While people were warming up to the idea of linguini with clam sauce and sushi was getting started in food carts in plush malls, the culture of eating desserts for breakfast or as mid-day snack remained a no-go, forcing Dunkin Donuts, which launched in 2012, to rethink its menu. The company finding no takers for its yummy looking frosted treats introduced burgers to lure customers into having a donut as a dessert post the “meal.” Two years ago the brand began doing a festive range of motichoor and milk cake donuts, further diluting the original mainstay. But since then, Mad Over Donuts and Krispy Crème have been launched in India, followed by Auntie Annie’s Pretzels opening last year hinting towards Indians embracing Western desserts as a snack.
As the newer eateries emphasize originality, analysts warn that fast food chains that are trying to Indianize too much are losing out customers. When Wendy’s, the third largest U.S. hamburger chain, opened in India it abandoned its trademark menu and introduced distinctively Indian items. The chain has faltered.
Interestingly while it’s only now that new gourmet entrants are maintaining the brand profile, one American brand, TGIF, the famous casual diner, perhaps one of the first entrants in the Indian market, always retained its brand originality. TGIF was somewhat ahead of its time when it ensured not only that its menu stayed original, but even the taste of its Jack Daniel’s barbecue sauces replicated the taste in America. The restaurant consistently remains a favorite of a niche segment and has been going strong with its latest opening in Kolkata late last year.
Although Indians are welcoming global tastes, food industry insiders say restaurants have the difficult task of familiarizing them with the concept. While Nando’s has its servers educating the customers on the level of heat in its various peri-peri sauces, at Johnny Rockets the idea of having a burger not as a quick snack, but as a wholesome meal comprising pure meat patty, good quality bun and veggies had to be introduced. Chef Dean says, “When we started operations we obviously had concerns, but we based our belief on two simple things — today pizza and pasta are as common as a chapatti in every Indian household. Every kid is aware of these Italian staples so it was time to bring in the idea of a burger as an entrée in the Indian mindset.”

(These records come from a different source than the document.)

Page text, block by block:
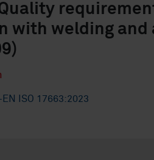
with welding and
EN ISO 17663:2023
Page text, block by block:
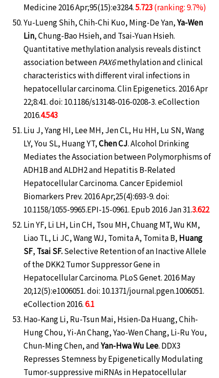
Medicine 2016 Apr;95(15):e3284.5.723(ranking: 9.7%)
Yu-Lueng Shih, Chih-Chi Kuo, Ming-De Yan,Ya-Wen
Lin, Chung-Bao Hsieh, and Tsai-Yuan Hsieh.
Quantitative methylation analysis reveals distinct
association between PAX6methylation and clinical
characteristics with different viral infections in
hepatocellular carcinoma. Clin Epigenetics. 2016 Apr
22;8:41. doi: 10.1186/s13148-016-0208-3. eCollection
2016.4.543
Liu J, Yang HI, Lee MH, Jen CL, Hu HH, Lu SN, Wang
LY, You SL, Huang YT,Chen CJ. Alcohol Drinking
Mediates the Association between Polymorphisms of
ADH1B and ALDH2 and Hepatitis B-Related
Hepatocellular Carcinoma. Cancer Epidemiol
Biomarkers Prev. 2016 Apr;25(4):693-9. doi:
10.1158/1055-9965.EPI-15-0961. Epub 2016 Jan 31.3.622
Lin YF, Li LH, Lin CH, Tsou MH, Chuang MT, Wu KM,
Liao TL, Li JC, Wang WJ, Tomita A, Tomita B, Huang
SF, Tsai SF.Selective Retention of an Inactive Allele
of the DKK2 Tumor Suppressor Gene in
Hepatocellular Carcinoma. PLoS Genet. 2016 May
20;12(5):e1006051. doi: 10.1371/journal.pgen.1006051.
eCollection 2016.6.1
Hao-Kang Li, Ru-Tsun Mai, Hsien-Da Huang, Chih-
Hung Chou, Yi-An Chang, Yao-Wen Chang, Li-Ru You,
Chun-Ming Chen, andYan-Hwa Wu Lee. DDX3
Represses Stemness by Epigenetically Modulating
Tumor-suppressive miRNAs in Hepatocellular
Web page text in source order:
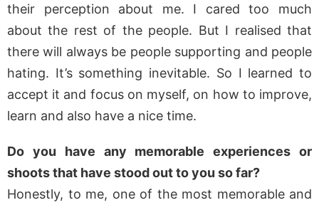
their perception about me. I cared too much
about the rest of the people. But I realised that
there will always be people supporting and people
hating. It’s something inevitable. So I learned to
accept it and focus on myself, on how to improve,
learn and also have a nice time.
Do you have any memorable experiences or
shoots that have stood out to you so far?
Honestly, to me, one of the most memorable and
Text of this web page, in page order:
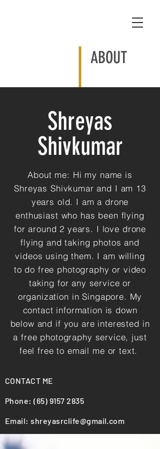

As food aficionados warm to this puritan food movement, the problems of efficiently procuring the ingredients in India is acute. Chef Dean says: “In India the supply chains are yet not matured, so getting the product sometimes becomes a problem. However, we tried to solve the problem by studying carefully what they do in the U.S. and work with local vendors to produce closest to our original ingredients. However, sometimes you have to give in to topography and understand. For instance, we could not get the exact flavor of American wing sauce as Indian chilies have a different profile. In America they use 18-19 varieties of chilies to get that robustness. However, despite our version of the wing sauce, it’s heartening to know that Indians continue to flock for our all original American burgers.”